Vasiliki Millousi (; born 4 May 1984 in Athens) is a Greek artistic gymnast. She is a ten-time World Cup Series medalist on beam and has represented Greece at the 2000, 2012, and 2016 Olympic Games. She occasionally competes in the all-around but specializes in the balance beam. More recently, she was a beam finalist at the 2011 European Artistic Gymnastics Championships. She also won the beam final at the 2012 Artistics Gymnastics Olympic Test Event which qualified her for the Olympics 2012 in London.

Senior career

2012 Summer Olympics
During the 2012 London Olympic Games, Millousi competed all-around in qualifications scoring a 12.800 on vault, 13.425 on the uneven bars, 14.366 on balance beam and a 12.933 on floor exercise for a 53.524 all-around score. She failed to qualify for any finals, however, her very respectable 14.366 on beam placed her 18th on the event and due to the two per country rule made her the 4th reserve for the beam final.

2013-2014

In 2013, Vasiliki competed at the Cottbus World Cup and won the silver medal on beam (her fourth beam medal in four consecutive Cottbus World Cups). She also competed at the Mediterranean Games in Mersin, winning a bronze medal in the team competition and a silver medal on beam giving her a total of four Mediterranean Games medals. Millousi also competed at the European Championships in Moscow where she chose to specialize on beam. She did not make the finals however, after a fall on beam meant she scored only 12.666. Millousi then went on to compete at the 2013 Antwerp World Championships. In the competition, Millousi performed well on vault and floor however, a mistake on beam and multiple errors on bars caused her to finish in 24th place with an all-around score of 49.532 (almost three points lower than her qualification score of 53.033).

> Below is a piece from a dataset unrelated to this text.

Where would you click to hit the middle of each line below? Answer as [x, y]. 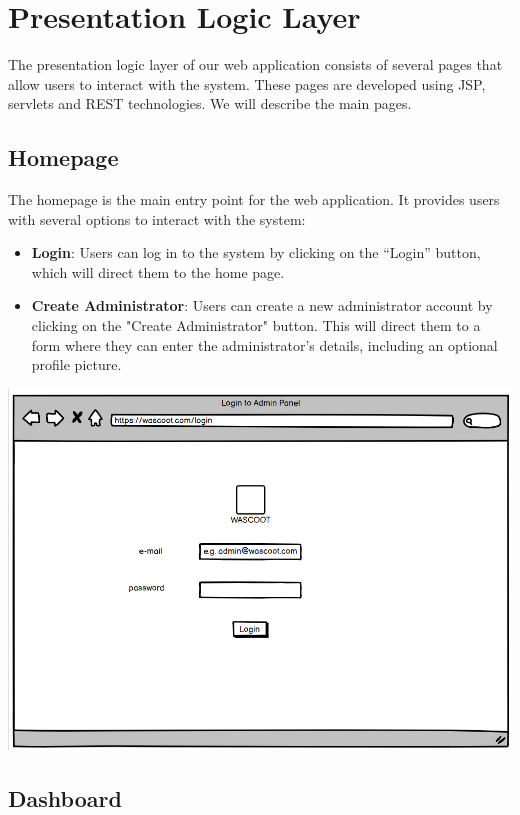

In 2014, Millousi began her season competing again at the Cottbus World Cup, though failed to make any of the event finals after errors on bars and beam in qualifications. Next, Millousi went to help out the Union Haguenau team at the French Championships Team Final by competing on bars, beam and floor. After two unsuccessful competitions, Millousi competed at the Korea Cup where she rearranged her beam routine. She won the gold medal on beam with 14.325. At the 2014 Nanning World Championships, Millousi rearranged her beam routine and in qualifications, had a strong performance scoring a 53.933 all-around - just missing out on the all-around final by 0.309.

2015-2016
Millousi began the 2015 season by once again competing at the Cottbus World Cup. She did not make the beam final after only scoring a 12.466 in qualifications after an error. At the European Championships in Montpellier, Millousi made an error on the uneven bars and did not qualify to the final. After her disappointing European Championships, Millousi competed at the Baku European Games where she qualified to the all-around final. Next Millousi competed at the Hungarian Grand Prix, winning the gold medal on beam and the bronze medal on floor. Millousi ended her season with a disappointing performance at the World Championships in Glasgow performing on three events.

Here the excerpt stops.